Fissures not of stone, but of certainty. Valleys without purpose. Hills that bore no echo of a divine thought. There, in the silence left behind by their perfect plans, I first sensed them.
They did not roar or shine or kneel. They did not match the patterns. They had no sigil, no geometry. They were shaped by accident—or so it seemed. Their breath was shallow. Their limbs fragile. They bled too easily. They died so quickly.
But they moved.
They screamed. They wept. They broke and built and broke again. Not with elegance, but with desperation. And I knew that desperation. I knew that hunger, that instinct not to preserve, but to make, and thrive.
They were not made.
They had become.
And the others—if they noticed—dismissed them. Or worse, looked upon them with disgust. Intrusions. Aberrations. Unlicensed life. I heard whispers of correction. Cleansing. A divine silence to smother this unwelcome spark.
So I veiled them.
With wind, with distance, with chance—I turned the gaze of my siblings away. Where Urhalam’s gaze sought the ridges of stone, I brought mist. Where Gatana’s roots reached, I shifted the soil. I stirred the light to distract Umuz and deepened the night to cradle them from Abiqar’s silence.

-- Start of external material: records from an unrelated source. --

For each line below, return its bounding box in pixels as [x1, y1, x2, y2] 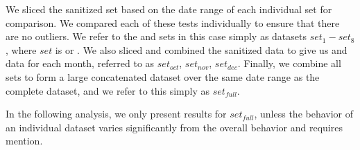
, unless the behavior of [254, 106, 354, 121]
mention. [6, 133, 43, 148]
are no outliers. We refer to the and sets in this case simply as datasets [6, 29, 307, 44]
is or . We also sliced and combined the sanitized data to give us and [55, 42, 348, 57]
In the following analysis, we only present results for [6, 106, 227, 121]
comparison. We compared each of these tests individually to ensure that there [6, 15, 340, 30]
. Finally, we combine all [237, 56, 341, 71]
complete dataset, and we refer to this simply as [6, 83, 209, 97]
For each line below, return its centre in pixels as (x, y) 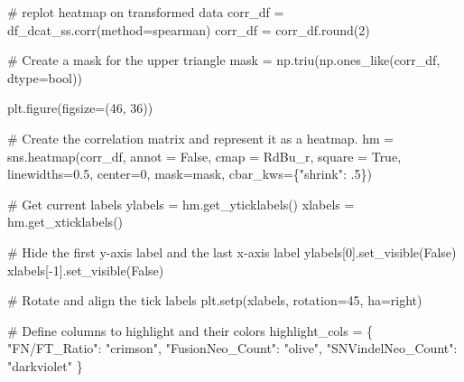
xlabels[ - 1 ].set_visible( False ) (86, 270)
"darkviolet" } (45, 365)
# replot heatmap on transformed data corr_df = (146, 12)
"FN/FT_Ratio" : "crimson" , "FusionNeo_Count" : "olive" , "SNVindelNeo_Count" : (232, 348)
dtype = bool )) (45, 77)
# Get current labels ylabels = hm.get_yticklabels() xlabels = (181, 204)
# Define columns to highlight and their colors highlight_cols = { (190, 330)
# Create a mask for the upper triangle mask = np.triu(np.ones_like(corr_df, (224, 60)
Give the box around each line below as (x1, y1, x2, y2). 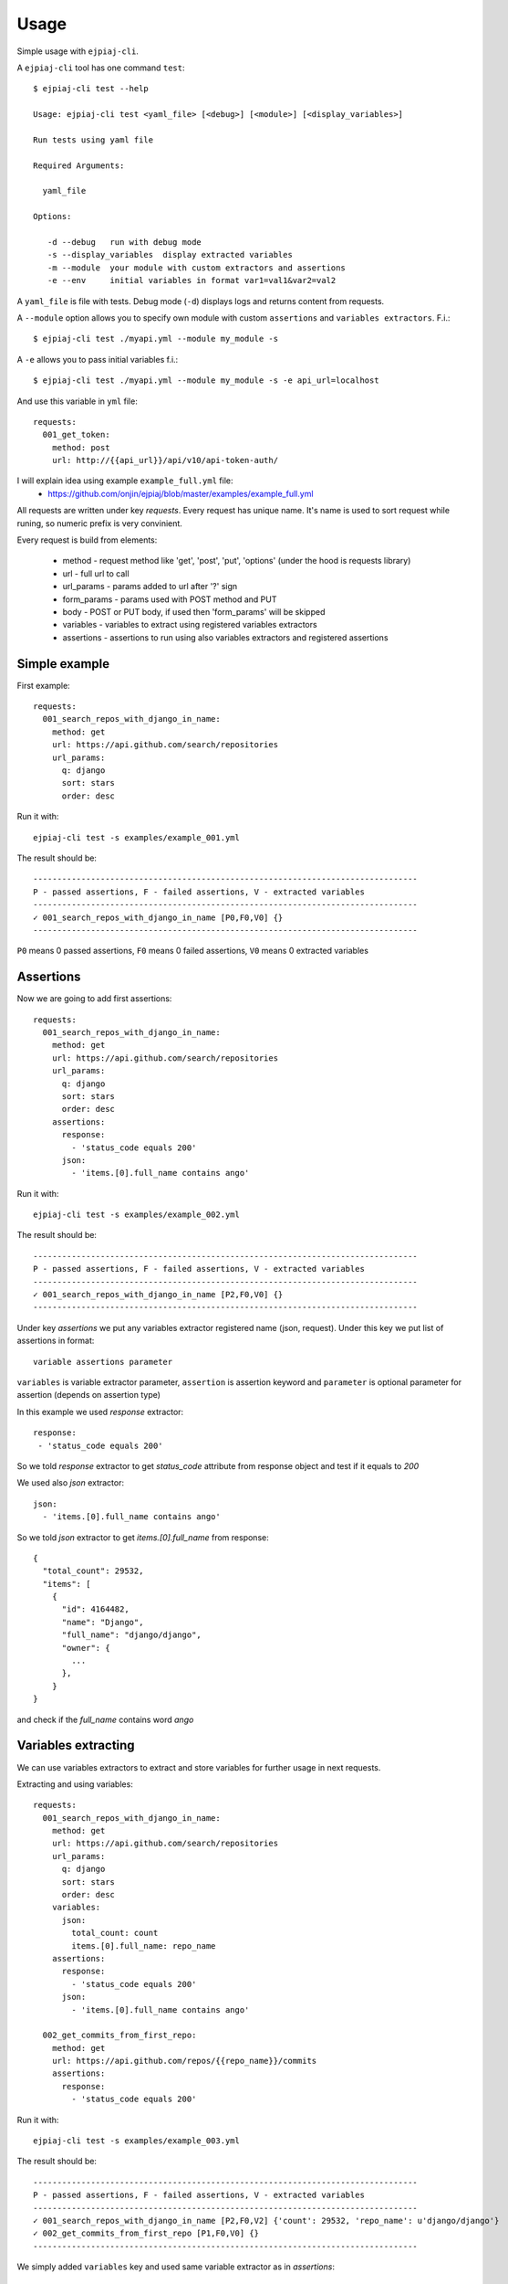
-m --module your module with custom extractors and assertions (47, 262, 346, 273)
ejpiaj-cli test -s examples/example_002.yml (33, 1210, 241, 1220)
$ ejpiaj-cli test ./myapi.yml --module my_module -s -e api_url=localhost (33, 375, 379, 386)
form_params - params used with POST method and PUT (62, 594, 277, 605)
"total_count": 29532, (42, 1566, 144, 1576)
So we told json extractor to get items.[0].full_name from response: (16, 1531, 269, 1543)
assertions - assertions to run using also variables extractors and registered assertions (62, 631, 389, 643)
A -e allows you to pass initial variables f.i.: (16, 354, 179, 365)

I drew a veil of forgetting across the edge of the world. Not a wall, but a drift. Not a border, but a question. I made them difficult to notice. Easy to doubt.
And then I watched.
I studied their fire, their hunger, their grief. Their hands, blistered and bare, learned how to wield, not just endure. They made things. Ugly, imperfect things. But alive. And they kept going.
Something turned in me. A motion I did not command. A pull, not outward, but inward.
Because for the first time, in all the stillness and shape, I saw something like me.